What the task asks: A faithful transcription of all the entries below is needed, without the pictures.

Data entries:
┌──
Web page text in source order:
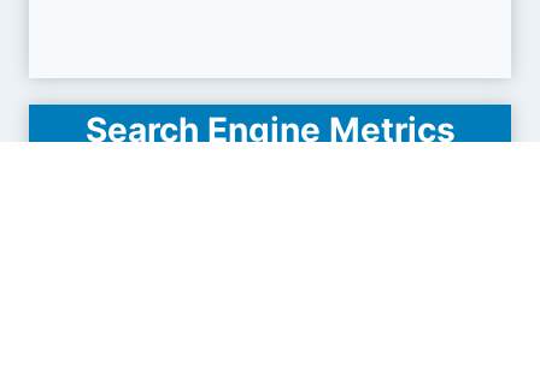
Search Engine Metrics
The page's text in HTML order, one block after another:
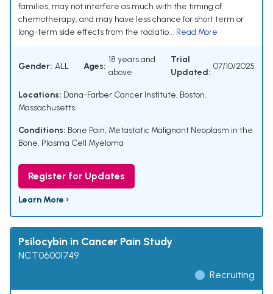
families, may not interfere as much with the timing of
chemotherapy, and may have less chance for short term or
long-term side effects from the radiatio... Read More
Gender: ALL Ages:
18 years and
above
Trial
Updated:
07/10/2025
Locations: Dana-Farber Cancer Institute, Boston,
Massachusetts
Conditions: Bone Pain, Metastatic Malignant Neoplasm in the
Bone, Plasma Cell Myeloma
Register for Updates
Learn More ›
Psilocybin in Cancer Pain Study
NCT06001749
Recruiting
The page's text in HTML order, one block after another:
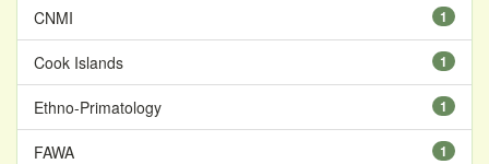
1
CNMI
1
Cook Islands
1
Ethno-Primatology
1
FAWA
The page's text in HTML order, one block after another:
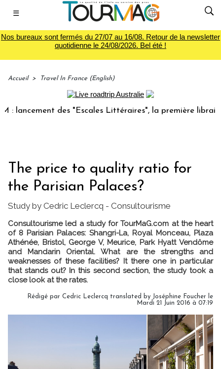
☰
Nos bureaux sont fermés du 27/07 au 16/08. Retour de la newsletter
quotidienne le 24/08/2026. Bel été !
Accueil > Travel In France (English)
des "Escales Littéraires", la première librairie du
The price to quality ratio for
the Parisian Palaces?
Study by Cedric Leclercq - Consultourisme
Consultourisme led a study for TourMaG.com at the heart
of 8 Parisian Palaces: Shangri-La, Royal Monceau, Plaza
Athénée, Bristol, George V, Meurice, Park Hyatt Vendôme
and Mandarin Oriental. What are the strengths and
weaknesses of these facilities? It there one in particular
that stands out? In this second section, the study took a
close look at the rates.
Rédigé par Cedric Leclercq translated by Joséphine Foucher le
Mardi 21 Juin 2016 à 07:19
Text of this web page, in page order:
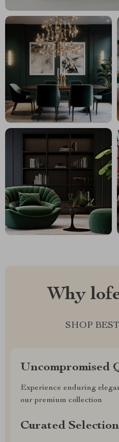
Why
SHOP
Uncompromised
Experience enduring
our premium collection
Curated Selection
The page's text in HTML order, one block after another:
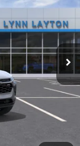
Ext. Int.
$25,689
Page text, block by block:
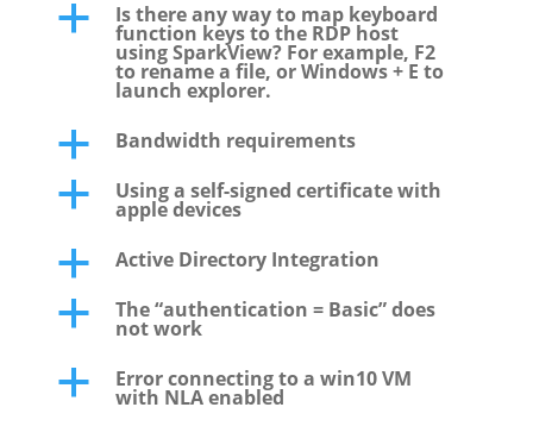
a Is there any way to map keyboard
function keys to the RDP host
using SparkView? For example, F2
to rename a file, or Windows + E to
launch explorer.
a Bandwidth requirements
a Using a self-signed certificate with
apple devices
a Active Directory Integration
a The “authentication = Basic” does
not work
a Error connecting to a win10 VM
with NLA enabled
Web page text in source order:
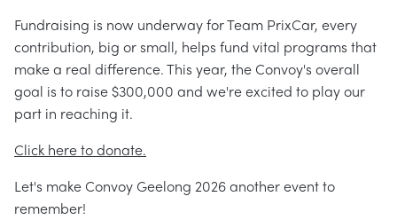
Fundraising is now underway for Team PrixCar, every
contribution, big or small, helps fund vital programs that
make a real difference. This year, the Convoy's overall
goal is to raise $300,000 and we're excited to play our
part in reaching it.
Click here to donate.
Let's make Convoy Geelong 2026 another event to
remember!
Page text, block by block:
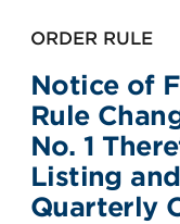
ORDER RULE
Notice of
Rule
No. 1
Listing
Quarterly
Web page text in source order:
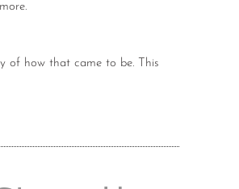
of how that came to be. This
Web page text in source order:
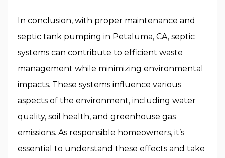
In conclusion, with proper maintenance and
septic tank pumping in Petaluma, CA, septic
systems can contribute to efficient waste
management while minimizing environmental
impacts. These systems influence various
aspects of the environment, including water
quality, soil health, and greenhouse gas
emissions. As responsible homeowners, it’s
essential to understand these effects and take
└──
Response area:
Web page text in source order:
Search Engine Metrics
The page's text in HTML order, one block after another:
families, may not interfere as much with the timing of
chemotherapy, and may have less chance for short term or
long-term side effects from the radiatio... Read More
Gender: ALL Ages:
18 years and
above
Trial
Updated:
07/10/2025
Locations: Dana-Farber Cancer Institute, Boston,
Massachusetts
Conditions: Bone Pain, Metastatic Malignant Neoplasm in the
Bone, Plasma Cell Myeloma
Register for Updates
Learn More ›
Psilocybin in Cancer Pain Study
NCT06001749
Recruiting
The page's text in HTML order, one block after another:
1
CNMI
1
Cook Islands
1
Ethno-Primatology
1
FAWA
The page's text in HTML order, one block after another:
☰
Nos bureaux sont fermés du 27/07 au 16/08. Retour de la newsletter
quotidienne le 24/08/2026. Bel été !
Accueil > Travel In France (English)
des "Escales Littéraires", la première librairie du
The price to quality ratio for
the Parisian Palaces?
Study by Cedric Leclercq - Consultourisme
Consultourisme led a study for TourMaG.com at the heart
of 8 Parisian Palaces: Shangri-La, Royal Monceau, Plaza
Athénée, Bristol, George V, Meurice, Park Hyatt Vendôme
and Mandarin Oriental. What are the strengths and
weaknesses of these facilities? It there one in particular
that stands out? In this second section, the study took a
close look at the rates.
Rédigé par Cedric Leclercq translated by Joséphine Foucher le
Mardi 21 Juin 2016 à 07:19
Text of this web page, in page order:
Why
SHOP
Uncompromised
Experience enduring
our premium collection
Curated Selection
The page's text in HTML order, one block after another:
Ext. Int.
$25,689
Page text, block by block:
a Is there any way to map keyboard
function keys to the RDP host
using SparkView? For example, F2
to rename a file, or Windows + E to
launch explorer.
a Bandwidth requirements
a Using a self-signed certificate with
apple devices
a Active Directory Integration
a The “authentication = Basic” does
not work
a Error connecting to a win10 VM
with NLA enabled
Web page text in source order:
Fundraising is now underway for Team PrixCar, every
contribution, big or small, helps fund vital programs that
make a real difference. This year, the Convoy's overall
goal is to raise $300,000 and we're excited to play our
part in reaching it.
Click here to donate.
Let's make Convoy Geelong 2026 another event to
remember!
Page text, block by block:
ORDER RULE
Notice of
Rule
No. 1
Listing
Quarterly
Web page text in source order:
of how that came to be. This
Web page text in source order:
In conclusion, with proper maintenance and
septic tank pumping in Petaluma, CA, septic
systems can contribute to efficient waste
management while minimizing environmental
impacts. These systems influence various
aspects of the environment, including water
quality, soil health, and greenhouse gas
emissions. As responsible homeowners, it’s
essential to understand these effects and take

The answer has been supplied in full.